Nessuna sorpresa, nessuna rivoluzione, un solo forte grido d’amore per l’epic metal: spada in mano e volume a cannone.

L’artwork del sempre ottimo Adam Burke cattura la vera essenza del disco e ne imprigiona lo spirito tra le sue pennellate, aiutandoci ad entrare in sintonia con questi 44 minuti di… fede.
Divine Battle è infatti una dichiarazione d’amore per un genere; un album composto con un suono e una scrittura pensati per creare ambientazioni battagliere e fuori dal tempo, per tributare i maestri del genere portando idealmente la torcia dal passato al presente di un filone musicale.
Questa è l’essenza di Divine Battle, un lavoro che ha uno spirito antico, fatto da chi ama realmente questa musica e non vuole copiare i riff o lo stile di Manowar, Warlord, Omen, Manilla Road o Domsword ma vuole prendere l’anima di un sound fiero, gonfio, glorioso, tagliente, malinconico per dar vita a un nuovo capitolo di puro metallo.
Nessuna velleità commerciale, nessuna pretesa di sfondare, di arrivare ma solo voglia di suonare musica vera e sentita.
Come è normale che sia, questo disco è diretto discendente delle band di cui fanno parte i musicisti coinvolti ma, allo stesso tempo, conserva una rusticità, un sapore underground più pronunciato rispetto alla pulizia a alla cura presenti su Conqueror's Oath oppure su Ravening Iron.
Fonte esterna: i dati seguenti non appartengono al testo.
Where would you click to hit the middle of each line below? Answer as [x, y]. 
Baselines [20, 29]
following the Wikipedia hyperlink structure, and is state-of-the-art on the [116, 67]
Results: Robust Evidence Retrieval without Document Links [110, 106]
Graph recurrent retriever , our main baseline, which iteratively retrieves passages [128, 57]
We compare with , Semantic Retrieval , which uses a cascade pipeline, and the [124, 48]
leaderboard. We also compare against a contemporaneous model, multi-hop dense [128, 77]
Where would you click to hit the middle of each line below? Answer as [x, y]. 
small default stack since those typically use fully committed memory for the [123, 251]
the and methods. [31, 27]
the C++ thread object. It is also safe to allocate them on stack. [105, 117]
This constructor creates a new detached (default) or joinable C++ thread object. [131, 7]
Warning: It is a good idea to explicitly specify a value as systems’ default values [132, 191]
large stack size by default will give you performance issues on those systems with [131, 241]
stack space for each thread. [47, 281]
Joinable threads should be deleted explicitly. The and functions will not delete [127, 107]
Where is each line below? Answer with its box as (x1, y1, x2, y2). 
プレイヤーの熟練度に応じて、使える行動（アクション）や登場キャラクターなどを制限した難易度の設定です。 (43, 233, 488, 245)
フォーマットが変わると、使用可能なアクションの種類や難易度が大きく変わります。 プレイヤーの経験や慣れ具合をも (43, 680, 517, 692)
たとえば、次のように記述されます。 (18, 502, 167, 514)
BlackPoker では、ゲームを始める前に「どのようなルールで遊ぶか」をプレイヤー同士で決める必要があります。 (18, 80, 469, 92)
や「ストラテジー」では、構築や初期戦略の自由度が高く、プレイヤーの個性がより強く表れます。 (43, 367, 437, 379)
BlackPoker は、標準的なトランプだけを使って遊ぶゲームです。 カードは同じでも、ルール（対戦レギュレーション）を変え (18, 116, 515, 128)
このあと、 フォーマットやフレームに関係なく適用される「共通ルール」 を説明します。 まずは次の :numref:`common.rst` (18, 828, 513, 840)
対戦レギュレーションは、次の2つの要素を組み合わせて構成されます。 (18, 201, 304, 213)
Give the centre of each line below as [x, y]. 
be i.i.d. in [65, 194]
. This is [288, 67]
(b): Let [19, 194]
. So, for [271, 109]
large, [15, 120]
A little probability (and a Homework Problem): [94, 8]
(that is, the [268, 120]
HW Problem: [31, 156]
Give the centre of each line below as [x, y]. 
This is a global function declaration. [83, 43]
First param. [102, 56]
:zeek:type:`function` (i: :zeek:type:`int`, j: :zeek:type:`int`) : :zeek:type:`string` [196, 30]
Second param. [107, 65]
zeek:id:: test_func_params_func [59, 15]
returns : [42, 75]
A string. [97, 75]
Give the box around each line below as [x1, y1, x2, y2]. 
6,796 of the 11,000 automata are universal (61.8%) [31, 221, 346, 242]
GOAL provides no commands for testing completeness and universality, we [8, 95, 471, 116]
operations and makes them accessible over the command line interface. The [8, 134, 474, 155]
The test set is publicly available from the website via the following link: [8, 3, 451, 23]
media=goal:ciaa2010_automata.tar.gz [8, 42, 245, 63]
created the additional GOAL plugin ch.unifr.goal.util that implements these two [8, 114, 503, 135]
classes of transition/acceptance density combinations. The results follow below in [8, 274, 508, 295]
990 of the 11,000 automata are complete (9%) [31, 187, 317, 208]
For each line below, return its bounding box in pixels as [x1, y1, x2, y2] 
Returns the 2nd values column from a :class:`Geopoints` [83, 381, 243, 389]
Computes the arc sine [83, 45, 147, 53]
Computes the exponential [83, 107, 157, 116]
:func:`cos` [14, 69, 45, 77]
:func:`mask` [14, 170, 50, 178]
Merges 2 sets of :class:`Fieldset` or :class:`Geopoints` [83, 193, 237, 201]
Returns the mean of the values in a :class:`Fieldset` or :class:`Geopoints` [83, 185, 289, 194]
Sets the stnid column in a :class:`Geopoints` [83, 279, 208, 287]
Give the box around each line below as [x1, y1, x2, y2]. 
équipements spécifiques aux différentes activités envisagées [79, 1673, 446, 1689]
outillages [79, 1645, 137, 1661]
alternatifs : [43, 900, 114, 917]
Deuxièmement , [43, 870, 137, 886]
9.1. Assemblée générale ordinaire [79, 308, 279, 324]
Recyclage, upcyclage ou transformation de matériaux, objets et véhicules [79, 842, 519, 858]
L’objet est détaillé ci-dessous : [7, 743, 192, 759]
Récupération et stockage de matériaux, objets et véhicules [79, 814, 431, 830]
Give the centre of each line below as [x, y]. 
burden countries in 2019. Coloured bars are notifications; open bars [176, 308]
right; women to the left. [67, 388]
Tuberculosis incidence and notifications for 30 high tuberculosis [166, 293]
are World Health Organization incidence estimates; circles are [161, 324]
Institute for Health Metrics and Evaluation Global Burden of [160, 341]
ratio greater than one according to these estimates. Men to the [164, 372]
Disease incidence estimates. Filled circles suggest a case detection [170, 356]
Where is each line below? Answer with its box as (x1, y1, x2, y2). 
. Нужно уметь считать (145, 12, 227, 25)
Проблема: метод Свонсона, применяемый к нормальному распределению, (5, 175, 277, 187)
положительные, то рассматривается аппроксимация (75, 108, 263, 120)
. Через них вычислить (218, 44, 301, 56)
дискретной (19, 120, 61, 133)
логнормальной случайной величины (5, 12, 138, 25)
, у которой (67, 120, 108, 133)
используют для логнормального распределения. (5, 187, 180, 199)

Da sottolineare anche come Divine Battle non giochi su un succedersi di riff d’impatto, sul semplice alternarsi di strofa e ritornello o liriche di facile presa, quanto piuttosto badi a creare melodie (vocali o di chitarra) con una costruzione dei pezzi in continua evoluzione e con l'epicità come costante.
Un album che più si ascolta più entra sotto pelle.

La varietà del disco è buona, con momenti veloci, altri solenni, squarci acustici e porzioni più cadenzate o galoppate, il tutto impreziosito da assoli (spesso prolungati) mai autoreferenziali, cori gloriosi (mai pacchiani o dall’effetto “trallallero”) e ambientazioni antiche e -come detto poc'anzi- ben legate alla visione dell’artwork.
Bisogna poi togliersi il cappello davanti alla prestazione dei vari musicisti, con particolare riguardo per Radigan, capace di cantare in modo diverso in ciascuno dei suoi progetti, una cosa rara per un cantante e che ne sottolinea la duttilità.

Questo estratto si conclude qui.